Swan purchased a plot of land on the old Calle Estrada, now the southwest corner of Pacific and Scott Streets, near the Custom House. This was before the American occupation in July 1846. The building was developed in two stages: the smaller wooden portion was erected around 1845, using lumber salvaged from a shipwreck, serving initially as both a boarding house and a tavern catering to traveling sailors coming to shore from Monterey Bay. There were four sets of two-room units, each equipped with exterior doors on the east and west sides, as well as a fireplace in the rear room. These units were divided by partitions that could be raised or lowered. The larger rectangular adobe building was added in 1847 to function as an actual theater.

On July 7, 1846, during the Mexican–American War, Swan helped U.S. Commodore John Drake Sloat raise the American flag, over the Custom House at Monterey, declaring California part of the United States during the American Conquest of California.

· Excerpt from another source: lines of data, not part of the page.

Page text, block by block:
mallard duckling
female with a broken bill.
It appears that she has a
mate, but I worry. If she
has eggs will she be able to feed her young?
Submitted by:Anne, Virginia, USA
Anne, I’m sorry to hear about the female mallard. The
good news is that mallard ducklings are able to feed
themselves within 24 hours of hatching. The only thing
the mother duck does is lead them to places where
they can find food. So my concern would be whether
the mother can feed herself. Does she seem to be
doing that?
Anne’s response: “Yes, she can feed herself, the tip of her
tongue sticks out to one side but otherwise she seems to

In 1848, the structure underwent a transformation into a theater due to the presence of United States Army officers stationed in Monterey. Among them were officers from Colonel Jonathan D. Stevenson's 1st Regiment of New York Volunteers, who were based at the Presidio of Monterey, California. Seeking a venue for staging plays and comedies, they influenced Swan to convert the saloon into a theater. Rebranded as "The Union Theatre for the production of Melodramas," Swan fitted the establishment with a modest stage, benches for seating, whale-oil lamps, footlight candles, and makeshift blanket curtains for the shows, priced at $5 per ticket. The venture garnered $500 during its inaugural show, a substantial amount for that era.

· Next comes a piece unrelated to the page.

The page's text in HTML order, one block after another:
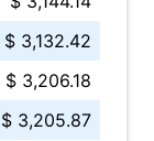
$ 3,132.42
$ 3,206.18
$ 3,205.87
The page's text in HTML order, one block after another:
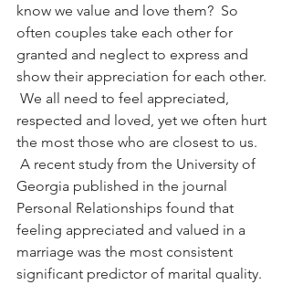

===California Gold Rush===

Panning for gold during the California Gold Rush.

Following the 1849 California Gold Rush, a significant portion of the population, Swan included, journeyed to northern California with hopes of striking it rich. From 1850 to 1896, Swan leased out his theater and went to the Sierra Nevada, prospecting along the American River. Records also indicate his involvement in overseeing a mine in Jolon, California during the early 1870s, and he held a belief that he had discovered oil in Arroyo Seco in the year 1878.

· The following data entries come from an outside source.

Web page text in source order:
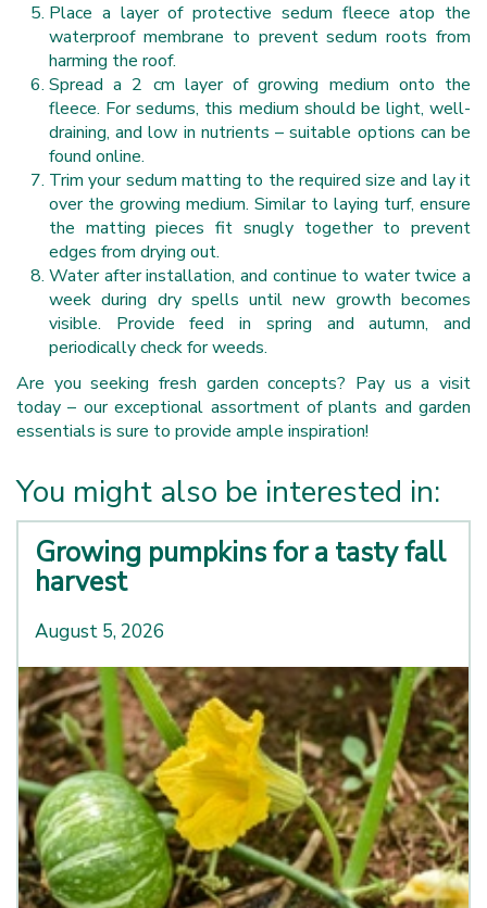
Place a layer of protective sedum fleece atop the
waterproof membrane to prevent sedum roots from
harming the roof.
Spread a 2 cm layer of growing medium onto the
fleece. For sedums, this medium should be light, well-
draining, and low in nutrients – suitable options can be
found online.
Trim your sedum matting to the required size and lay it
over the growing medium. Similar to laying turf, ensure
the matting pieces fit snugly together to prevent
edges from drying out.
Water after installation, and continue to water twice a
week during dry spells until new growth becomes
visible. Provide feed in spring and autumn, and
periodically check for weeds.
Are you seeking fresh garden concepts? Pay us a visit
today – our exceptional assortment of plants and garden
essentials is sure to provide ample inspiration!
You might also be interested in:
Growing pumpkins for a tasty fall
harvest
August 5, 2026

In 1885, following a life marked by the highs and lows of the gold rush era, Swan concluded his journey and retired to his old adobe home without any financial resources.

==Death==

Swan died of a heart attack on January 6, 1896, at the County Hospital near Salinas, at the age of 77. He died without any descendants. Other town pioneers organized the funeral arrangements, overseen by Rev. R. Rogers, the clergyman of the First Presbyterian Church, who conducted the services. His body was conveyed to Monterey for interment at the Monterey City Cemetery.